From: Robert Haas <robertmhaas(at)gmail(dot)com>
To: Amit Kapila <amit(dot)kapila16(at)gmail(dot)com>
Cc: "pgsql-hackers(at)postgresql(dot)org" <pgsql-hackers(at)postgresql(dot)org>
Subject: Re: design for parallel backup
Date: 2020-04-20 18:09:06
Message-ID: CA+TgmobYon-NeverP58V9E8beqf7TgrZQE0DqDpb+CW5pf7F7A@mail.gmail.com
Views: Raw Message | Whole Thread | Download mbox | Resend email
Thread:
Lists: pgsql-hackers

On Mon, Apr 20, 2020 at 8:50 AM Amit Kapila <amit(dot)kapila16(at)gmail(dot)com> wrote:
> It is not apparent how you are envisioning this division on the
> server-side. I think in the currently proposed patch, each worker on
> the client-side requests the specific files.

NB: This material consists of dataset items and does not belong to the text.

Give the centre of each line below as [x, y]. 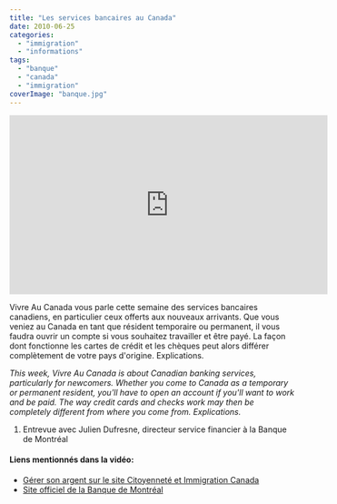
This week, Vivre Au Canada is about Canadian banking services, [133, 373]
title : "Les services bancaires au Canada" [93, 18]
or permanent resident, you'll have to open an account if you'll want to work [152, 392]
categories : [32, 35]
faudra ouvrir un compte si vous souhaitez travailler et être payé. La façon [148, 336]
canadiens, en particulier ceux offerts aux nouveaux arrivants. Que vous [144, 317]
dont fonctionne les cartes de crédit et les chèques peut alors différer [139, 346]
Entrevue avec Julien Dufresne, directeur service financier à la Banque [155, 429]
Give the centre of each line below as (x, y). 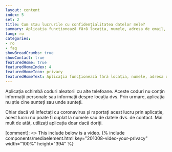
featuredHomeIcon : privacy (34, 72)
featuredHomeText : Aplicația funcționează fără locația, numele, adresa (84, 77)
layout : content (23, 10)
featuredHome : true (26, 62)
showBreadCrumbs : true (29, 53)
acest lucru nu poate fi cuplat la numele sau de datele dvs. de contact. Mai (84, 117)
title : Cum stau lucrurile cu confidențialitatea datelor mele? (75, 24)
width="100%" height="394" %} (40, 143)
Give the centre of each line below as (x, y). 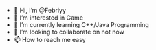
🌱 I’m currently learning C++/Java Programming (81, 25)
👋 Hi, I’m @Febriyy (40, 10)
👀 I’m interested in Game (48, 18)
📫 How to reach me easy (49, 40)
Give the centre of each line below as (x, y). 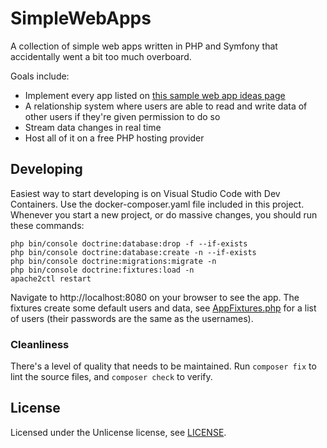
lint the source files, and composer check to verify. (111, 377)
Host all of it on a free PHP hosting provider (114, 138)
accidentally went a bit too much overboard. (101, 56)
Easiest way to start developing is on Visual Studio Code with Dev (145, 193)
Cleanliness (40, 344)
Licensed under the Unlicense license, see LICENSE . (118, 432)
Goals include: (40, 76)
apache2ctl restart (51, 278)

So, how are workers going
> to request such numbered files and how we will ensure that the work
> division among workers is fair?

I think that the workers would just say "give me my share of the base
backup" and then the server would divide up the files as it went. It
would probably keep a queue of whatever files still need to be
processed in shared memory and each process would pop items from the
queue to send to its client.

> I think it also depends to some extent what we decide in the nearby
> thread [1] related to support of compression/encryption. Say, if we
> want to support a new compression on client-side then we need to
> anyway process the contents of each tar file in which case combining
> into single tar file might be okay but not sure what is the right
> thing here. I think this part needs some more thoughts.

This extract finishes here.